En wij? Wij voelden een grote verantwoordelijkheid voor een deugdelijk bestuur van ons land en goede uitvoering van gemaakte coalitieafspraken, waaronder natuurlijk de punten die ons in het bijzonder dierbaar waren. En waarbij we soms letterlijk moesten waken voor een goede uitvoering daarvan. Weet u het nog: eindelijk extra geld voor de opvang van tienermoeders, eindelijk extra geld voor uitstapprogramma’s van prostituees, eindelijk en voor het eerst een regeerakkoord dat sprak over veilige grenzen voor Israël, eindelijk na jaren van liberaal individualisme een regeerakkoord met aandacht voor gemeenschapzin en voor rentmeesterschap én niet te vergeten eindelijk aandacht voor de grote waarde van het gezin voor de samenleving. Beste mensen, laten we blij zijn met deze zegeningen!

We hebben in de afgelopen jaren niet met de hand voor de mond gesproken, maar het is waar, zoals de commissie Schipper stelt, dat het onbekommerd spreken uit ons eigen programma niet altijd mogelijk was. We zitten nu weer in een andere positie. Dat biedt nieuwe mogelijkheden. Maar ook al is onze positie veranderd, er is geen gram van onze verantwoordelijkheid voor het bestuur van ons land afgegaan. Ik zie het als een opdracht om als ChristenUnie in de komende jaren scherpe oppositie te bedrijven, maar zeg ik erbij: geen goedkope oppositie. Zoals we ook niet goedkoop in de coalitie zijn gaan zitten. We moeten helder zijn waar we voor staan, maar óók geloofwaardig blijven in ons optreden. Want óók dat is ChristenUnie. U verwacht ook niet anders van ons!

We zullen – zoals we dat de afgelopen maanden ook al gedaan hebben – het kabinet Rutte met een open houding benaderen. Oppositie voeren is geen doel in zichzelf. Met de manier van oppositievoeren van Mark Rutte uit de vorige kabinetsperiode is daarin niet mijn voorbeeld. Ik spiegel me liever aan mensen als Gert Schutte. Uiteindelijk zal ieder voorstel van een kabinet, dus ook dit minderheidskabinet, inhoudelijk getoetst moeten worden aan onze eigen idealen. Wat goed is, zullen we goed noemen. Wat slecht is slecht. Dan geven we een eerlijke beoordeling. En dan kijken we ook niet steeds eerst in het rond om te zien wat anderen daarvan vinden.
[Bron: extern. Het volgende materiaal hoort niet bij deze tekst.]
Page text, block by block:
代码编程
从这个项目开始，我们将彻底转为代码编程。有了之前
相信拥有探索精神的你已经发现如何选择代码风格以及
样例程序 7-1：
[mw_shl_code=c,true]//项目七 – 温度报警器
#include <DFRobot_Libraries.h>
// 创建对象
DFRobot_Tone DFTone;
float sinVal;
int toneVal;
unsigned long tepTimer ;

Misschien is het daarom wel dat ik niets heb met de discussie over links en rechts. Ik steek mijn energie veel liever in een ChristenUnie waarin actief wordt nagedacht over de politieke boodschap die moet worden uitgedragen en het profiel dat daarbij hoort. We zouden ook geen knip voor de neus waard zijn als we daarover niet spraken. Ik ben niet ‘links’ of ‘rechts’, maar ik ben ‘christen’ en wil vanuit die hoedanigheid naar eer en geweten politiek bedrijven.

Enig historisch besef bij een dergelijke doordenking is dan wel op zijn plaats. Dan hoeven we niet eens zo ver terug in het verleden. In 2006 trokken we veel nieuwe kiezers die zich aangesproken voelden door onze beginselvastheid, de consistente en betrouwbare wijze van optreden van onze vertegenwoordigers, gekoppeld aan aansprekende posities ten aanzien van jeugd en gezin, opkomen voor kwetsbaren (in die tijd speelde vooral de problematiek van vluchtelingen) en zorgvuldige omgang met de schepping. Een christelijk-sociaal perspectief noemden we dat - evenals in 2003 en 2002.
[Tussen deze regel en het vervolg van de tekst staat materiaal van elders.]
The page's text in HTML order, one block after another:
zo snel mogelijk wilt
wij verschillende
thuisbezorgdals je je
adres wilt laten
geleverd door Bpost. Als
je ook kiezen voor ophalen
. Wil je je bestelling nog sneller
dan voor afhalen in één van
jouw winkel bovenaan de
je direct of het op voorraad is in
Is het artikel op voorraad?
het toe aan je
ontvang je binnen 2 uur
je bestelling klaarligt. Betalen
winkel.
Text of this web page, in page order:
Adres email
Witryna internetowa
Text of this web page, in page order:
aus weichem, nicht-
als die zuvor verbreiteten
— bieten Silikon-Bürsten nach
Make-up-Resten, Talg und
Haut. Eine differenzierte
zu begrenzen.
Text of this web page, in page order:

Het ging om thema’s die het toenmalige kabinet (óók toen met CDA en VVD) volledig liet liggen. We lanceerden de Psalmnorm om uitdrukking te geven aan de Bijbelse opdracht aan de overheid om recht en gerechtigheid te betrachten. Waar het maar kon probeerden we het kabinetsbeleid bij te stellen.
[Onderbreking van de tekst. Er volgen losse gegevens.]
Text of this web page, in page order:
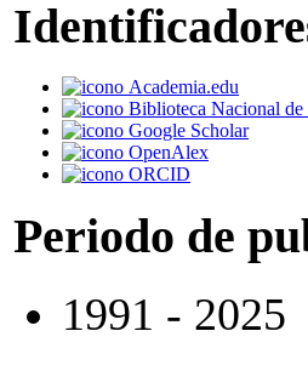
Academia.edu
Biblioteca Nacional de
Google Scholar
OpenAlex
ORCID
Periodo de
1991 - 2025
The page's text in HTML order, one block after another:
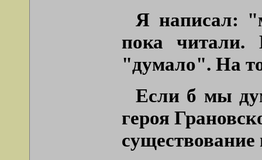
Я написал:
пока читали.
"думало". На
Если б мы
героя
существование
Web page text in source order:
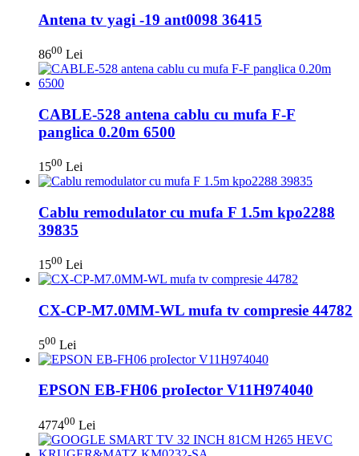
Antena tv yagi -19 ant0098 36415
8600 Lei
CABLE-528 antena cablu cu mufa F-F
panglica 0.20m 6500
1500 Lei
Cablu remodulator cu mufa F 1.5m kpo2288
39835
1500 Lei
CX-CP-M7.0MM-WL mufa tv compresie 44782
500 Lei
EPSON EB-FH06 proIector V11H974040
477400 Lei
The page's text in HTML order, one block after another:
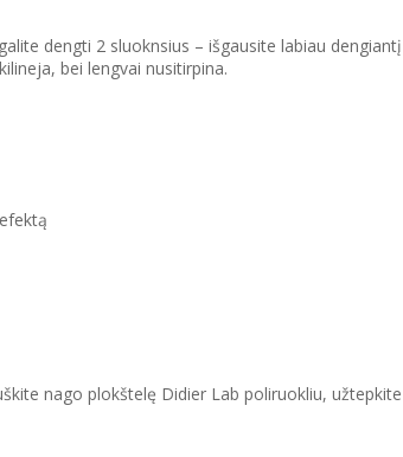
dengti 2 sluoknsius – išgausite labiau
bei lengvai nusitirpina.
nago plokštelę Didier Lab poliruokliu,

In het door u als congres in 2010 aan ons meegegeven verkiezingsprogramma worden voor een groot deel de lijnen van de jaren ervoor doorgetrokken. Dat is ook niet zo verwonderlijk. Hier klopt het hart van de christelijke politiek.

Als mensen in de knel dreigen te komen, dan horen we er met psalm 72 in de hand te staan. Deze meer dan 3000 jaar oude psalm (die gaat over vreemdelingen, eerlijke rechtspraak, het aanpakken van verdrukkers) staat toch in ons hart geschreven!

En als Gods Schepping bedreigd wordt, dan doen wij - vanuit een diep geworteld besef rentmeesters te zijn - onze mond toch open? We zien dat toch als een opdracht!

Als de grote waarde van het gezin in het overheidsbeleid niet meer of onvoldoende erkend wordt, dan gaan we toch niet op onze handen zitten!

En als het door God geschonken leven bedreigd wordt, als niet het omzien naar elkaar en goede zorg voor levensvragen, maar de zelfgekozen dood wordt verheerlijkt, dan komen wij toch in beweging!

Beste vrienden en vriendinnen, u verwacht toch ook niet anders van ons? We kunnen en we willen niet anders!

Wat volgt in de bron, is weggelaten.